I know I was all gung-ho excited about this upcomming week. After making a few phone calls, reading many articles, and watching videos..... Well lets just say Jager will be EVALUATED this week to see what he may be capable of whether it be Schutzhund or PSA.

Either way I am still super excited. Had some great input from Darryl and Rod. Thanks guys....

Hope my boy is up for the test. Looking forward to it.


----------



## lhczth (Apr 5, 2000)

Have fun.


----------



## 1sttimeforgsd (Jul 29, 2010)

Best wishes for a successful day!


----------



## clearcreekranch (Mar 18, 2010)

Hey, Darryl is my trainer. We have been working with him for about 6 mos. He is very honest and is one of the best. Will you be coming out to our club on Sat. a.m.?


----------



## SystemCritical (Nov 30, 2011)

clearcreekranch said:


> Hey, Darryl is my trainer. We have been working with him for about 6 mos. He is very honest and is one of the best. Will you be coming out to our club on Sat. a.m.?

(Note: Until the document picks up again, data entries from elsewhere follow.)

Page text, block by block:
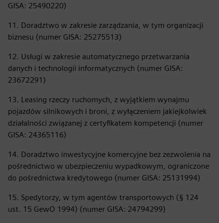
GISA: 25490220)
11. Doradztwo w zakresie zarządzania, w tym organizacji
biznesu (numer GISA: 25275513)
12. Usługi w zakresie automatycznego przetwarzania
danych i technologii informatycznych (numer GISA:
23672291)
13. Leasing rzeczy ruchomych, z wyjątkiem wynajmu
pojazdów silnikowych i broni, z wyłączeniem jakiejkolwiek
działalności związanej z certyfikatem kompetencji (numer
GISA: 24365116)
14. Doradztwo inwestycyjne komercyjne bez zezwolenia na
pośrednictwo w ubezpieczeniu wypadkowym, ograniczone
do pośrednictwa kredytowego (numer GISA: 25131994)
15. Spedytorzy, w tym agentów transportowych (§ 124
ust. 15 GewO 1994) (numer GISA: 24794299)
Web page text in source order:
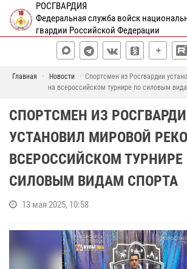
РОСГВАРДИЯ
Федеральная служба войск
гвардии Российской Федерации
Главная Новости
Спортсмен из Росгвардии
на всероссийском турнире по силовым
СПОРТСМЕН ИЗ
УСТАНОВИЛ МИРОВОЙ
ВСЕРОССИЙСКОМ ТУРНИРЕ
СИЛОВЫМ ВИДАМ СПОРТА
13 мая 2025, 10:58
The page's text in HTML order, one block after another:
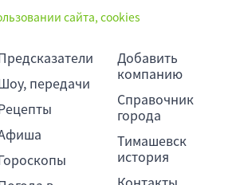
сайта, cookies
передачи
Добавить
компанию
Справочник
города
Тимашевск
история
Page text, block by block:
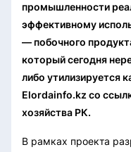
промышленности
эффективному
— побочного
который сегодня
либо утилизируется
Elordainfo.kz со
хозяйства РК.
В рамках проекта
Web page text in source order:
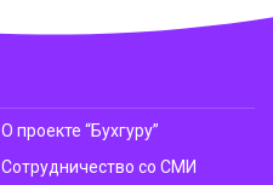
О проекте “Бухгуру”
Сотрудничество со СМИ
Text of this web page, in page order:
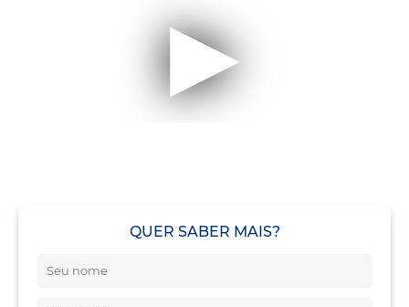
QUER SABER MAIS?
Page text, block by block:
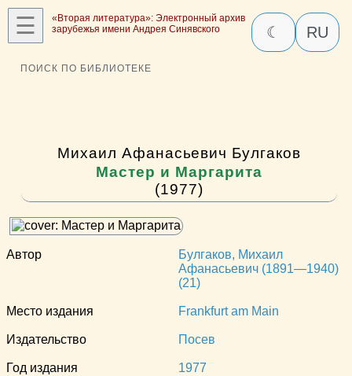
☰
«Вторая литература»: Электронный архив
зарубежья имени Андрея Синявского
☾ RU
ПОИСК ПО БИБЛИОТЕКЕ
Михаил Афанасьевич Булгаков
Мастер и Маргарита
(1977)
Автор
Булгаков, Михаил
Афанасьевич (1891—1940)
(21)
Место издания Frankfurt am Main
Издательство Посев
Год издания 1977
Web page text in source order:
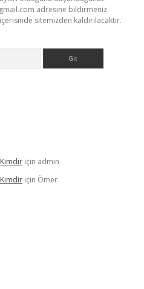
adresine bildirmeniz
sitemizden kaldırılacaktır.
Kimdir için admin
Kimdir için Ömer
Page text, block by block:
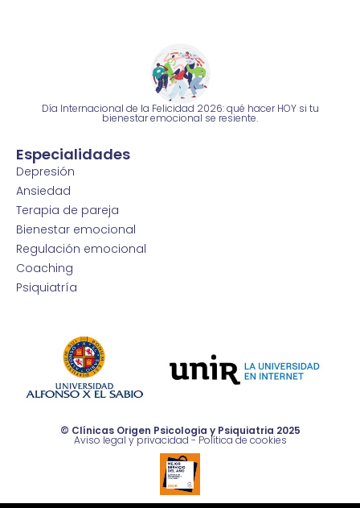
Día Internacional de la Felicidad 2026: qué hacer HOY si tu
bienestar emocional se resiente.
Especialidades
Depresión
Ansiedad
Terapia de pareja
Bienestar emocional
Regulación emocional
Coaching
Psiquiatría
© Clínicas Origen Psicologia y Psiquiatria 2025
Aviso legal y privacidad -Política de cookies
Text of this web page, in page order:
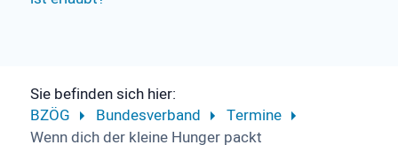
Sie befinden sich hier:
BZÖG
Bundesverband
Termine
Wenn dich der kleine Hunger packt
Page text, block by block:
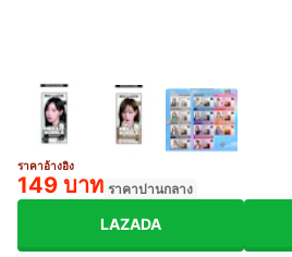
ราคาอ้างอิง
149 บาท ราคาปานกลาง
LAZADA

I will be there tomorrow night and I am hoping Sat morning as well. I am suppposed to help the wife work her horse but I think we'll bump that to Sunday.

Ed


----------



## Klamari (Aug 6, 2010)

SystemCritical said:


> I will be there tomorrow night and I am hoping Sat morning as well. I am suppposed to help the wife work her horse but I think we'll bump that to Sunday.
> 
> Ed


Ill see ya there tomorrow night!! It looks like it won't be as cold as last week, thank God!


----------



## SystemCritical (Nov 30, 2011)

Awesome, looking forward to it. Hey, check this thread out I started. Kinda feel good about it. Any input would be cool...


http://www.germanshepherds.com/foru...orts/172590-wow-what-180-no-more-nos-did.html


----------



## abakerrr (Aug 8, 2008)

Cool! Let us know how it goes. Love reading about new experiences in PSA, SchH, and other sports. Checking out a semi-local SchH club myself sunday morning.


----------



## Northern GSDs (Oct 30, 2008)

Good luck and have fun!


----------